Here, here--calling all women over 40 typically who know about HOT FLASHES! If you've had one, there no mistaking it. You would absolutely know. It's like someone shoved a hot iron up yo butt "Flame-On". As I sit here, I feel like I will implode. It's not a good thang!!!! You may be the nicest person in the world, but when IT strikes, you feel that bead of sweat pop-out on your upper lip and around your neckline in the dead of winter (and everyone else is freezing) it's like having Tourette's syndrome, words you have never used will fly out of your mouth, no matter where you are. The flash is then followed by flush,leaving you reddenned, perspiring and with a sudden urge to hurt someone close to you really bad. Ever heard that expression, "I'm out of Prozac and I have a gun"!!!

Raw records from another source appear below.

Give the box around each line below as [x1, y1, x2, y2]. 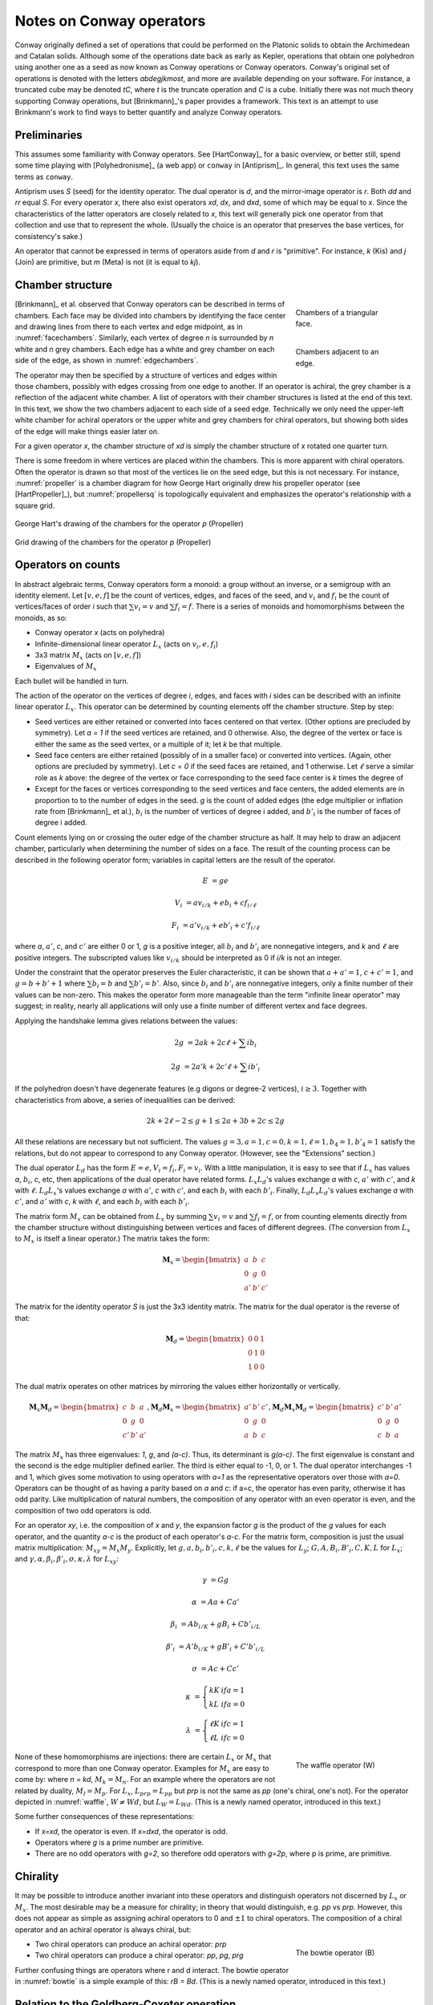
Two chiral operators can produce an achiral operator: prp [34, 1939, 227, 1949]
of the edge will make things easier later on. [14, 426, 160, 436]
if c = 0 [221, 1733, 245, 1742]
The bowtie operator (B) [295, 1947, 375, 1957]
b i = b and [91, 978, 127, 990]
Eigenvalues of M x [34, 662, 98, 673]
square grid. [14, 500, 55, 510]
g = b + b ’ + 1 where [14, 978, 86, 988]
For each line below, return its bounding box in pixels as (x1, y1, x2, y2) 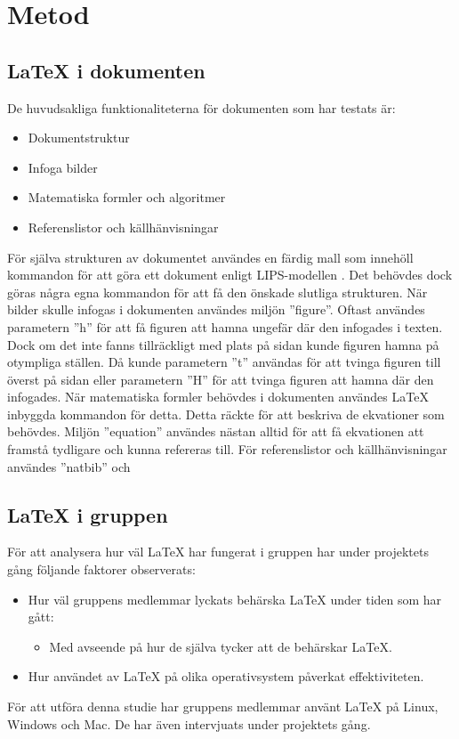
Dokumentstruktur (28, 128, 130, 147)
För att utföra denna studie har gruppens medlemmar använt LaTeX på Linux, (7, 697, 439, 716)
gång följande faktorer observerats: (7, 560, 196, 579)
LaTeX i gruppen (7, 500, 168, 528)
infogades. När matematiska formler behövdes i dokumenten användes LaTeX (7, 387, 429, 406)
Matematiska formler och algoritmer (28, 188, 226, 207)
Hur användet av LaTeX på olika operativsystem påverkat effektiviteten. (28, 667, 424, 686)
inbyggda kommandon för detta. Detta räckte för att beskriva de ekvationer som (7, 404, 445, 423)
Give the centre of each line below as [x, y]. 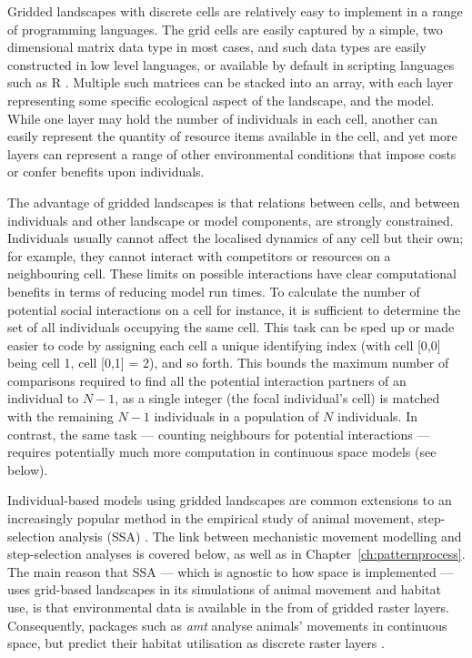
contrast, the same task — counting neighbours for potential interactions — [219, 434]
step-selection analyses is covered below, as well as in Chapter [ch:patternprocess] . [236, 554]
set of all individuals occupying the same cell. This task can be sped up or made [231, 327]
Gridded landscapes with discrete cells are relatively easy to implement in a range [235, 11]
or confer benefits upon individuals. [106, 172]
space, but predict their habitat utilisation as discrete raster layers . [196, 643]
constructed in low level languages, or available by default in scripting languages [231, 64]
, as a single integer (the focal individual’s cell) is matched [277, 398]

Hot!! how hot??450 degrees oven, hotter than a tater hot!!! Are you kiddin me?? If you've never experienced it, just keep on livin. What is the cause you might ask??----WHO CARES!!! I'd just like a cure. Our estrogen is gone, bye,bye no more eggs.There are more eggs in our refrigerators than in our bodies. Don't give us therapy, give us a cure, something!! anything!! to stop the sweat from going down the small of our back. It's so annoying.....OH, the other issue, joint and muscle pain (which sometimes goes along with menopause) therefore, sitting with fans blowing at category 5 hurricaine speed is not an option....so what's a gurl to do!! Until that cure comes along......BURN, BABY, BURN!!!!
Oh, and guys watch out for those guns!!!!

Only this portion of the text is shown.